Fermeture de classes
Le sujet de fermeture de classes dans nos écoles, largement relayé, est fait pour inquiéter.
Mais qu’en est-il vraiment ?
Quelques éléments de réflexions, sur ce sujet :
1/ Au niveau national, la baisse de la natalité qui s’accentue ces dernières années, est un véritable sujet. Les projections vont jusqu’en 2035 et ne prévoient pas d’amélioration. Les pouvoirs publics sont en réflexion sur la façon de s’adapter. Est-ce que les moyens financiers seront redirigés vers d’autres ministères, est-ce que l’Éducation Nationale conservera ces moyens pour faire »mieux ». C’est un vrai débat, si cela vous intéresse, vous trouverez facilement des documents sur ce sujet sur Internet.
2/ Au niveau local, cela va être très différent : il est indéniable que par le simple fait du renouvellement des générations, aux Essarts, la baisse de la natalité sera mécaniquement compensée par la vente des maisons lors des départs en EHPAD ou lors des successions.
Pourquoi ? Parce qu’en libérant des maisons, plutôt grandes aux Essarts, ce sont des familles avec enfants qui les achèteront et donc apporteront de nouveaux élèves à nos écoles.

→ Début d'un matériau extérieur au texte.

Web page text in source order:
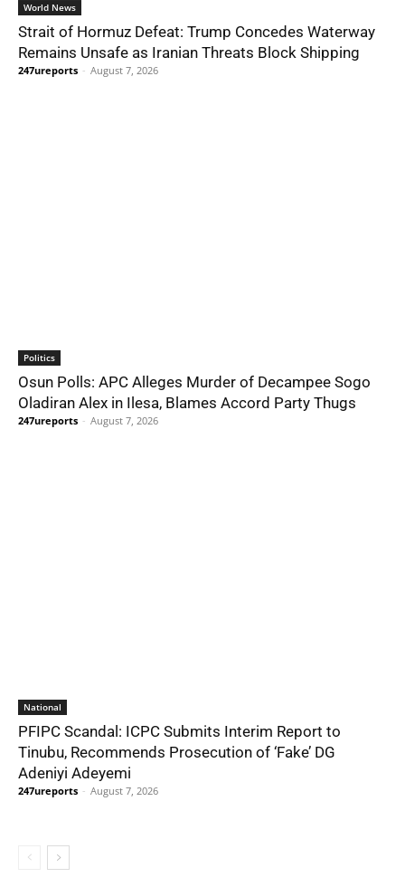
World News
Strait of Hormuz Defeat: Trump Concedes Waterway
Remains Unsafe as Iranian Threats Block Shipping
247ureports - August 7, 2026
Politics
Osun Polls: APC Alleges Murder of Decampee Sogo
Oladiran Alex in Ilesa, Blames Accord Party Thugs
247ureports - August 7, 2026
National
PFIPC Scandal: ICPC Submits Interim Report to
Tinubu, Recommends Prosecution of ‘Fake’ DG
Adeniyi Adeyemi
247ureports - August 7, 2026
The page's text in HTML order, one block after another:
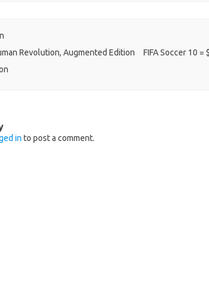
Revolution, Augmented Edition
FIFA Soccer 10 =
in to post a comment.
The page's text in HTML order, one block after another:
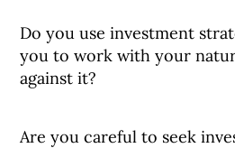
Do you use investment
you to work with your
against it?
Are you careful to seek
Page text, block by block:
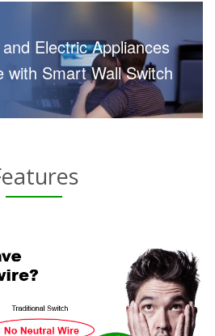
Electric Appliances
with Smart Wall Switch
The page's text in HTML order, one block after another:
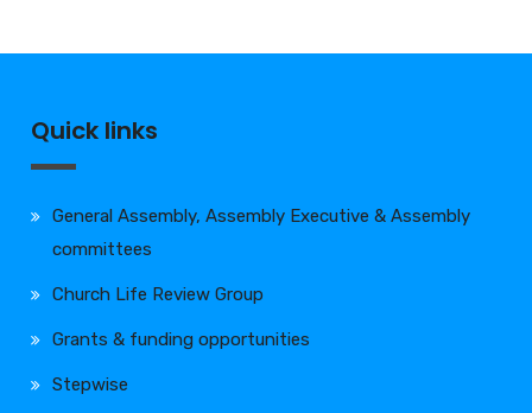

La publication »Démographie et Perspectives » fournit plus de détails, mais on peut estimer à 1400 maisons qui vont changer de propriétaires dans les prochaines années, soit la moitié des logements existants aux Essarts.
3/ Une variation d’une année à l’autre est possible, avec la fermeture d’une classe qui sera rouverte dès que les effectifs seront rétablis. Il ne faut pas négliger le rôle de la municipalité dans la relation avec l’éducation nationale : lorsqu’il ne manque que trois ou quatre enfants, il est toujours possible de négocier le report de la fermeture. Il faut cependant être proactif.
En résumé, lorsque vous discutez avec d’autres Essartois, n’hésitez pas à les informer qu’il suffit de connaître l’histoire du village pour savoir que l’argument de la perte de classes dans nos écoles n’est qu’un moyen de ne pas débattre du fond en essayant de jouer sur les peurs.